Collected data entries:
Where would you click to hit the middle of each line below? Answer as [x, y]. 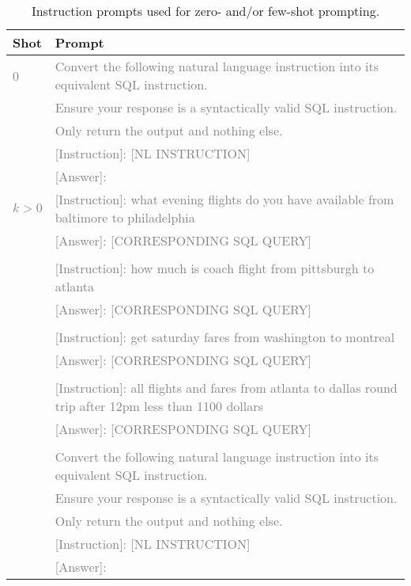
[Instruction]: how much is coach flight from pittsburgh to [215, 268]
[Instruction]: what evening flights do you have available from [224, 199]
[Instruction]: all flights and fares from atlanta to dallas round [226, 388]
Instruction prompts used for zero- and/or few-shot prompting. [205, 11]
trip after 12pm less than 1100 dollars [159, 406]
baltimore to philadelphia [125, 217]
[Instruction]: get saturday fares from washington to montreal [225, 337]
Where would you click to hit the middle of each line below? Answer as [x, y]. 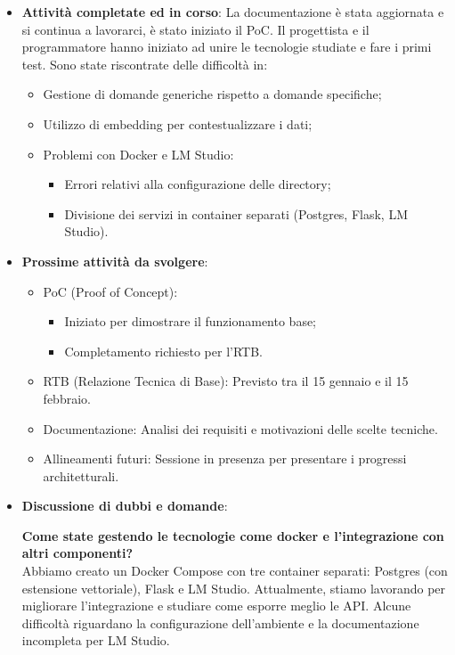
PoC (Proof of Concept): [110, 291]
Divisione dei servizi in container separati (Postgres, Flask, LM [236, 213]
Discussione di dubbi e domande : [125, 506]
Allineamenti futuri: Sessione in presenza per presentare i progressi [225, 458]
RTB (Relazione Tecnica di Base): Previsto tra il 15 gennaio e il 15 [226, 381]
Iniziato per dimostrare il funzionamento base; [191, 321]
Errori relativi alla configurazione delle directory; [198, 184]
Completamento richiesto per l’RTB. [163, 351]
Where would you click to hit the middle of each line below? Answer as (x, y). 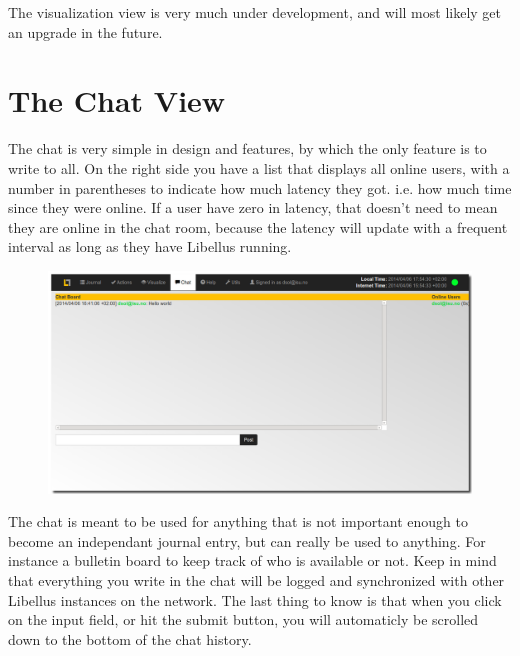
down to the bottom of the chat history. (130, 638)
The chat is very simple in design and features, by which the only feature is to (247, 148)
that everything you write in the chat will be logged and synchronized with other (256, 580)
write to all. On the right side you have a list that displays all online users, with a (259, 167)
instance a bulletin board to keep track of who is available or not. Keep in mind (252, 560)
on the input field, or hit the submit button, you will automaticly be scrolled (243, 619)
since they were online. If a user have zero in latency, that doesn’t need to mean (253, 207)
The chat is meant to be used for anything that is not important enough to (238, 521)
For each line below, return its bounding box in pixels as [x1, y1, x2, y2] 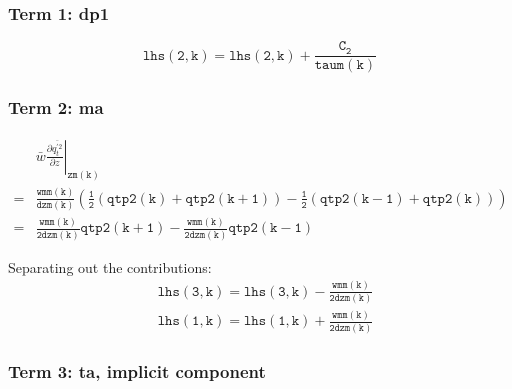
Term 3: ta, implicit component [8, 358, 266, 383]
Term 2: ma [8, 95, 104, 120]
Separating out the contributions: [8, 256, 212, 277]

Task details ▸ Which of the lines above include the word "write"? List those lines.

Answer for the task ▸
that everything you write in the chat will be logged and synchronized with other (256, 580)
write to all. On the right side you have a list that displays all online users, with a (259, 167)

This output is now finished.